Allerdings: was er in seinem Buch schrieb, war damals schon in mehr oder weniger ausgeprägten Ansätzen der Tagespresse zu entnehmen. Das schmälert das Verdienst nicht, ein früher Warner gewesen zu sein. Dennoch, Originalität kann er für sich nicht reklamieren, da waren andere zu gleichen oder früheren Zeitpunkten bereits wesentlich weiter und wesentlich dezidierter (Michael Burry z.B.); wir werden dieses Thema zu einem späteren Zeitpunkt noch einmal aufbereiten. Otte ist allerdings auch erst nach der Finanzkrise ins andere Lager gewechselt; möglicherweise stieg ihm der Erfolg zu Kopf, während der Finanzkrise so oft in Talkshows eingeladen worden zu sein.

Kühne Prognosen mit weit weniger Erfolg stellte auch Markus Krall auf:

Im dritten oder vierten Quartal 2020 werde es in der Weltwirtschaft krachen, prophezeit Markus Krall.

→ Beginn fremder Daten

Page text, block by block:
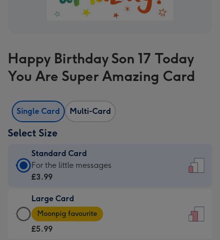
Happy Birthday Son 17 Today
You Are Super Amazing Card
Single Card Multi-Card
Select Size
Standard Card
Standard
Card
£3.99
-
For
For the little messages
£3.99
Large Card
Large
Card
-
Moonpig favourite
£5.99
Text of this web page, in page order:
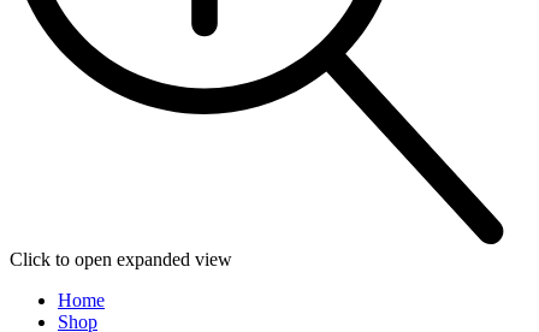
Click to open expanded view
Home
Shop
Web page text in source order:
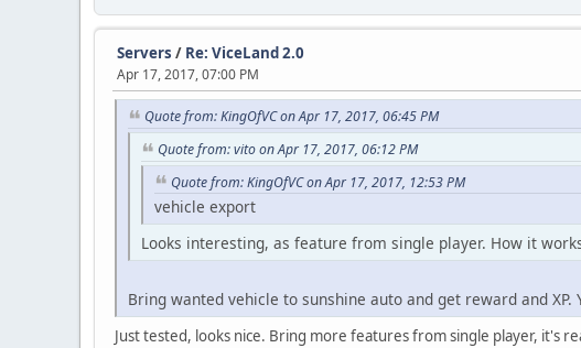
Servers / Re: ViceLand 2.0
Apr 17, 2017, 07:00 PM
Quote from: KingOfVC on Apr 17, 2017, 06:45 PM
Quote from: vito on Apr 17, 2017, 06:12 PM
Quote from: KingOfVC on Apr 17, 2017, 12:53 PM
vehicle export
Looks interesting, as feature from single player. How it
Bring wanted vehicle to sunshine auto and get reward and
Just tested, looks nice. Bring more features from single player, it's

Erst kommt nach seiner Vorhersage die Rezession, dann kippen die Banken, die Preise stürzen ab, die Notenbanken halten mit noch mehr Geld dagegen, was zu starker Inflation führt und schließlich zum Zusammenbruch des Finanzsystems.

sueddeutsche.de, 27.12.2019

Ging leider schief, aber nun wird es wie beschrieben eben 2023. Und wenn das nichts wird, vermutlich 2026, um schon einmal vorzugreifen. Auch Dirk Müller ist Hellseher, er kannte Corona vor Corona:

Dirk Müller: Ich bin kein Hellseher, aber ich versuche stets, soweit es realistisch möglich ist, vorauszuschauen. Und was jetzt passiert, habe ich schon 2018 eins zu eins beschrieben.

focus.de, 05.05.2020

Vor der Finanzkrise war es auch abzusehen, dass uns diese Immobilienverbriefungen um die Ohren fliegen würden.

focus.de, 05.05.2020

Mag abzusehen gewesen sein, aber nicht von Bis-in-die-letzte-Fußnote-Müller. Otte hat es gemacht. Müller dagegen nun wieder zu Corona:

[Müller:] Ich glaube, man kann jetzt sagen: Das ist „The Big One“. Das ist der große Crash, auf den ich gewartet habe. Wenn dieser Crash durch ist, dann haben wir wieder über viele Jahre Ruhe.

MONEY: Wie schlimm kann es denn jetzt noch werden?

Müller: So etwas hat es in der Weltgeschichte noch nicht gegeben.

focus.de, 05.05.2020

Corona-Krise war das eine Thema, aber das war absehbar nicht das eine große Event. Wer meine Aussagen so die letzten Jahre verfolgt hat, der weiß, dass ich schon viele Jahre vor einem Big One warne. Vor einer größten Wirtschaftskrise aller Zeiten. Größten deshalb, weil sie weltweit gleichzeitig stattfinden wird. Und das war durch Corona noch nicht der Auslöser. Denn meine Aussage war immer, Auslöser werden steigende US-Zinsen sein.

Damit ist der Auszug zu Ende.